# Coding of auditory space in the mouse superior colliculus

> **NIH NIH R01** · UNIVERSITY OF CALIFORNIA SANTA CRUZ · 2023 · $88,287

## Abstract

The Superior Colliculus (SC) plays an essential role in processing auditory information to assess saliency
and promote action; however, the underlying cell types and circuitry used to encode sound source locations
remain largely unknown. Work done in primates and ferrets has shown that the receptive fields (RFs) of
neurons in the deep SC (dSC) are organized in a 2-dimensional map of auditory space. This has recently been
shown to also be true in the mouse, an organism that already has molecular and genetic tools available that
will allow us to dissect circuitry to understand how this map forms.
 The overall objective of this application is to determine the functional properties of auditory neurons in the
mouse SC, determine how these properties are encoded, and determine which brainstem and cortical inputs
influence these properties. Our central hypothesis is that a combination of interaural level differences (ILD) and
two sets of spectral cues are used to compute a 2-dimensional map of sound space; these are inherited from
different brainstem regions and are modulated by the cortex. The goal of Specific Aim 1 is to test the
hypothesis that the 2-dimensional map of sound space is encoded by the SC using a combination of ILDs and
two sets of spectral cue patterns. To achieve this we will stimulate awake head-fixed mice, allowed to freely
run on a treadmill, with spatially/temporally/spectrally restricted auditory stimuli, then simultaneously record SC
neuronal response properties of thousands of auditory responsive neurons. Data analysis will determine the
spatiotemporal and spectral/temporal receptive fields (RFs) of auditory neurons, their locations within the SC,
the dependence of their RFs on ILDs and specific frequency combinations, and if these properties are
modulated by locomotion. Experiments proposed in Specific Aim 2 will test the hypothesis that the SC
computes sound location by combining inputs from different brainstem nuclei.

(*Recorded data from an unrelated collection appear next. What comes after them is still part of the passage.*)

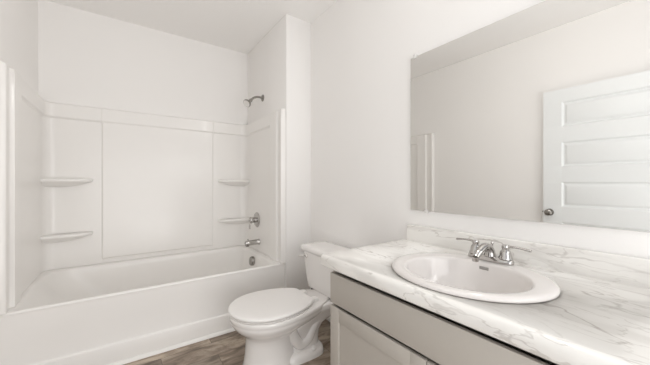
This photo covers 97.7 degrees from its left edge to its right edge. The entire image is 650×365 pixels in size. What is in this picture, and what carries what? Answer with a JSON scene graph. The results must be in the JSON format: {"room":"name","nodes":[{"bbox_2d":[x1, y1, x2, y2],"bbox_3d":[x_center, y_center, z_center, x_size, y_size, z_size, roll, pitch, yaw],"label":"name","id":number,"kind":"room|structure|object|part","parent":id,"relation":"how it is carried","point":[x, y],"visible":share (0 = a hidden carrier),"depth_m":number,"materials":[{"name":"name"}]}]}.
{"room":"bathroom","nodes":[
{"label":"bathroom","id":0,"kind":"room"},
{"bbox_2d":[0,0,37,93],"bbox_3d":[-1.384,-0.152,0.904,0.120,2.564,3.353,0,0,-35],"label":"wall","id":1,"kind":"structure","parent":0,"point":[18,18],"depth_m":1.85,"materials":[{"name":"paint"}]},
{"bbox_2d":[38,0,247,124],"bbox_3d":[-1.483,-0.152,2.812,1.920,2.564,0.120,0,0,-35],"label":"wall","id":2,"kind":"structure","parent":0,"point":[85,58],"depth_m":2.56,"materials":[{"name":"paint"}]},
{"bbox_2d":[0,61,285,314],"bbox_3d":[-1.280,0.025,2.318,1.693,1.325,0.920,0,0,-35],"label":"tub surround","id":3,"kind":"object","parent":2,"relation":"attached to","point":[80,185],"visible":0.98,"depth_m":2.45,"materials":[{"name":"white plastic"}]},
{"bbox_3d":[-1.935,0.025,1.839,0.064,1.325,0.893,0,0,-35],"label":"panel","id":4,"kind":"part","parent":3,"relation":"part of","materials":[{"name":"white plastic"}]},
{"bbox_2d":[40,231,92,242],"bbox_3d":[-2.041,0.441,2.256,0.300,0.066,0.100,0,0,-35],"label":"shelf","id":5,"kind":"object","parent":3,"relation":"attached to","point":[53,236],"depth_m":2.26,"materials":[{"name":"white plastic"}]},
{"bbox_2d":[40,179,92,186],"bbox_3d":[-2.041,0.003,2.256,0.300,0.066,0.100,0,0,-35],"label":"shelf","id":6,"kind":"object","parent":3,"relation":"attached to","point":[43,182],"depth_m":2.24,"materials":[{"name":"white plastic"}]},
{"bbox_3d":[-1.530,0.025,2.673,1.605,1.325,0.052,0,0,-35],"label":"panel","id":7,"kind":"part","parent":3,"relation":"part of","materials":[{"name":"white plastic"}]},
{"bbox_2d":[218,218,248,223],"bbox_3d":[-0.965,0.418,3.014,0.300,0.066,0.100,0,0,-35],"label":"shelf","id":8,"kind":"object","parent":3,"relation":"attached to","point":[220,220],"depth_m":3.00,"materials":[{"name":"white plastic"}]},
{"bbox_2d":[218,180,248,185],"bbox_3d":[-0.965,0.006,3.014,0.300,0.066,0.100,0,0,-35],"label":"shelf","id":9,"kind":"object","parent":3,"relation":"attached to","point":[220,182],"depth_m":3.00,"materials":[{"name":"white plastic"}]},
{"bbox_2d":[244,239,259,246],"bbox_3d":[-0.718,0.588,2.798,0.145,0.072,0.060,0,0,-35],"label":"tub spout","id":10,"kind":"object","parent":3,"relation":"attached to","point":[248,242],"visible":1,"depth_m":2.78,"materials":[{"name":"silver metal"}]},
{"bbox_2d":[249,212,259,228],"bbox_3d":[-0.730,0.383,2.857,0.097,0.163,0.152,0,0,-35],"label":"shower valve","id":11,"kind":"object","parent":3,"relation":"attached to","point":[256,219],"visible":1,"depth_m":2.84,"materials":[{"name":"silver metal"}]},
{"bbox_3d":[-0.729,0.378,2.857,0.066,0.062,0.062,0,0,-35],"label":"handle","id":12,"kind":"part","parent":11,"relation":"part of","materials":[{"name":"silver metal"}]},
{"bbox_3d":[-0.611,0.025,2.774,0.058,1.325,0.894,0,0,-36],"label":"panel","id":13,"kind":"part","parent":3,"relation":"part of","materials":[{"name":"white plastic"}]},
{"bbox_2d":[46,0,336,53],"bbox_3d":[-0.551,-1.484,1.492,2.160,0.100,3.353,0,0,-35],"label":"ceiling","id":14,"kind":"structure","parent":0,"point":[235,25],"depth_m":2.42,"materials":[{"name":"paint"}]},
{"bbox_2d":[123,319,330,364],"bbox_3d":[-0.418,1.180,1.304,2.160,0.100,3.813,0,0,-35],"label":"floor","id":15,"kind":"structure","parent":0,"point":[228,348],"depth_m":1.88,"materials":[{"name":"brown wood"}]},
{"bbox_2d":[0,245,283,364],"bbox_3d":[-1.286,0.909,2.318,1.665,0.442,0.909,0,0,-35],"label":"bathtub","id":16,"kind":"object","parent":15,"relation":"on","point":[109,312],"visible":0.81,"depth_m":1.94,"materials":[{"name":"white plastic"}]},
{"bbox_2d":[0,245,283,317],"bbox_3d":[-1.287,0.864,2.321,1.665,0.352,0.904,0,0,-35],"label":"basin","id":17,"kind":"object","parent":16,"relation":"in","point":[202,283],"depth_m":2.18,"materials":[{"name":"white plastic"}]},
{"bbox_2d":[107,328,235,364],"bbox_3d":[-1.017,1.119,1.938,1.670,0.022,0.016,0,0,-35],"label":"trim","id":18,"kind":"structure","parent":16,"relation":"attached to","point":[145,355],"depth_m":1.92,"materials":[{"name":"paint"}]},
{"bbox_3d":[-0.712,0.763,2.760,0.037,0.090,0.088,0,0,-35],"label":"overflow plate","id":19,"kind":"part","parent":16,"relation":"part of","materials":[{"name":"silver metal"}]},
{"bbox_2d":[228,241,350,364],"bbox_3d":[-0.209,0.802,1.902,0.852,0.655,0.492,0,0,-35],"label":"toilet","id":20,"kind":"object","parent":15,"relation":"on","point":[279,326],"visible":0.92,"depth_m":1.76,"materials":[{"name":"white ceramic"}]},
{"bbox_3d":[-0.347,0.785,1.805,0.506,0.010,0.438,0,0,-35],"label":"seat","id":21,"kind":"part","parent":20,"relation":"part of","materials":[{"name":"white plastic"}]},
{"bbox_3d":[-0.348,0.764,1.804,0.512,0.024,0.446,0,0,-35],"label":"lid","id":22,"kind":"part","parent":20,"relation":"part of","materials":[{"name":"white plastic"}]},
{"bbox_3d":[-0.264,0.961,1.863,0.703,0.339,0.442,0,0,-35],"label":"bowl","id":23,"kind":"part","parent":20,"relation":"part of","materials":[{"name":"white ceramic"}]},
{"bbox_3d":[0.042,0.662,2.080,0.220,0.278,0.464,0,0,-35],"label":"tank","id":24,"kind":"part","parent":20,"relation":"part of","materials":[{"name":"white ceramic"}]},
{"bbox_3d":[0.040,0.499,2.078,0.243,0.048,0.492,0,0,-35],"label":"tank lid","id":25,"kind":"part","parent":20,"relation":"part of","materials":[{"name":"white ceramic"}]},
{"bbox_2d":[330,270,557,364],"bbox_3d":[0.570,0.758,1.041,0.601,0.744,1.040,0,0,-35],"label":"vanity cabinet","id":26,"kind":"object","parent":15,"relation":"on","point":[370,325],"visible":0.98,"depth_m":1.00,"materials":[{"name":"grey paint"}]},
{"bbox_3d":[0.177,0.787,1.093,0.008,0.353,0.390,0,0,-35],"label":"inset panel","id":27,"kind":"part","parent":26,"relation":"part of","materials":[{"name":"grey paint"}]},
{"bbox_3d":[0.175,0.787,1.092,0.014,0.465,0.501,0,0,-35],"label":"cabinet door","id":28,"kind":"part","parent":26,"relation":"part of","materials":[{"name":"grey paint"}]},
{"bbox_3d":[0.476,0.787,0.666,0.014,0.465,0.534,0,0,-35],"label":"cabinet door","id":29,"kind":"part","parent":26,"relation":"part of","materials":[{"name":"grey paint"}]},
{"bbox_2d":[321,224,649,364],"bbox_3d":[0.549,0.314,1.052,0.625,0.142,1.122,0,0,-35],"label":"countertop","id":30,"kind":"structure","parent":26,"relation":"on","point":[600,315],"depth_m":0.83,"materials":[{"name":"stone"}]},
{"bbox_2d":[392,252,560,324],"bbox_3d":[0.514,0.403,1.044,0.490,0.170,0.546,0,0,-35],"label":"sink","id":31,"kind":"object","parent":30,"relation":"in","point":[453,274],"visible":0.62,"depth_m":1.08,"materials":[{"name":"ceramic"}]},
{"bbox_2d":[456,238,531,265],"bbox_3d":[0.634,0.280,1.133,0.155,0.076,0.288,0,0,-35],"label":"sink faucet","id":32,"kind":"object","parent":30,"relation":"on","point":[476,251],"visible":1,"depth_m":1.11,"materials":[{"name":"silver metal"}]},
{"bbox_3d":[0.620,0.252,1.245,0.020,0.015,0.087,0,0,-32],"label":"lever","id":33,"kind":"part","parent":32,"relation":"part of","materials":[{"name":"silver metal"}]},
{"bbox_3d":[0.642,0.271,1.210,0.050,0.056,0.050,0,0,-35],"label":"handle","id":34,"kind":"part","parent":32,"relation":"part of","materials":[{"name":"silver metal"}]},
{"bbox_3d":[0.635,0.271,1.133,0.148,0.057,0.048,0,0,-35],"label":"spout","id":35,"kind":"part","parent":32,"relation":"part of","materials":[{"name":"silver metal"}]},
{"bbox_3d":[0.675,0.307,1.162,0.054,0.022,0.174,0,0,-35],"label":"plate","id":36,"kind":"part","parent":32,"relation":"part of","materials":[{"name":"silver metal"}]},
{"bbox_3d":[0.709,0.271,1.115,0.050,0.056,0.050,0,0,-35],"label":"handle","id":37,"kind":"part","parent":32,"relation":"part of","materials":[{"name":"silver metal"}]},
{"bbox_3d":[0.735,0.252,1.082,0.020,0.015,0.087,0,0,-38],"label":"lever","id":38,"kind":"part","parent":32,"relation":"part of","materials":[{"name":"silver metal"}]},
{"bbox_2d":[248,14,310,289],"bbox_3d":[-0.496,-0.152,2.864,0.248,2.564,0.934,0,0,-35],"label":"wall","id":39,"kind":"structure","parent":0,"point":[279,65],"depth_m":2.50,"materials":[{"name":"paint"}]},
{"bbox_2d":[243,95,263,106],"bbox_3d":[-0.688,-0.797,2.751,0.206,0.151,0.076,0,0,-42],"label":"shower","id":40,"kind":"object","parent":39,"relation":"attached to","point":[247,103],"visible":1,"depth_m":2.72,"materials":[{"name":"silver metal"}]},
{"bbox_2d":[311,0,649,258],"bbox_3d":[0.282,-0.152,2.080,0.120,2.564,3.353,0,0,-35],"label":"wall","id":41,"kind":"structure","parent":0,"point":[362,51],"depth_m":1.86,"materials":[{"name":"paint"}]},
{"bbox_2d":[407,224,649,288],"bbox_3d":[0.804,0.289,1.217,0.019,0.092,1.098,0,0,-35],"label":"backsplash","id":42,"kind":"structure","parent":41,"relation":"attached to","point":[624,269],"depth_m":1.08,"materials":[{"name":"stone"}]},
{"bbox_2d":[411,0,649,231],"bbox_3d":[0.800,-0.282,1.225,0.019,0.900,1.040,0,0,-35],"label":"wall mirror","id":43,"kind":"object","parent":41,"relation":"attached to","point":[540,112],"visible":1,"depth_m":1.12,"materials":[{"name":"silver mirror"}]}
]}

We will record the response
properties of the brachium of the inferior colliculus, the external nucleus of the IC, and the nucleus of the lateral
lemniscus to auditory stimuli, and compare their RF properties to those in the SC. We will also use
optogenetics to selectively excite or inhibit neurons that project from these areas to the SC in order to identify
their specific contributions to the SC responses. In Specific Aim 3 we test the hypothesis that the direct
projection from the auditory cortex to the SC is used to modulate the response properties of dSC neurons by
measuring the response properties of auditory SC neurons both in mice that lack a cortico-collicular projection,
and in those that have their auditory cortico-collicular projection silenced via optogenetics.
The proposed research plan is significant because the results will establish the mouse SC as a model to study
auditory spatial mapping and eventually auditory/visual spatial integration. Our findings will also lead to a better
understanding of...

## Key facts

- **NIH application ID:** 10840631
- **Project number:** 3R01DC018580-03S1
- **Recipient organization:** UNIVERSITY OF CALIFORNIA SANTA CRUZ
- **Principal Investigator:** DAVID A FELDHEIM
- **Activity code:** R01 (R01, R21, SBIR, etc.)
- **Funding institute:** NIH
- **Fiscal year:** 2023
- **Award amount:** $88,287
- **Award type:** 3
- **Project period:** 2021-03-01 → 2026-02-28

## Primary source

NIH RePORTER: https://reporter.nih.gov/project-details/10840631

## Citation

> US National Institutes of Health, RePORTER application 10840631, Coding of auditory space in the mouse superior colliculus (3R01DC018580-03S1). Retrieved via AI Analytics 2026-05-22 from https://api.ai-analytics.org/grant/nih/10840631. Licensed CC0.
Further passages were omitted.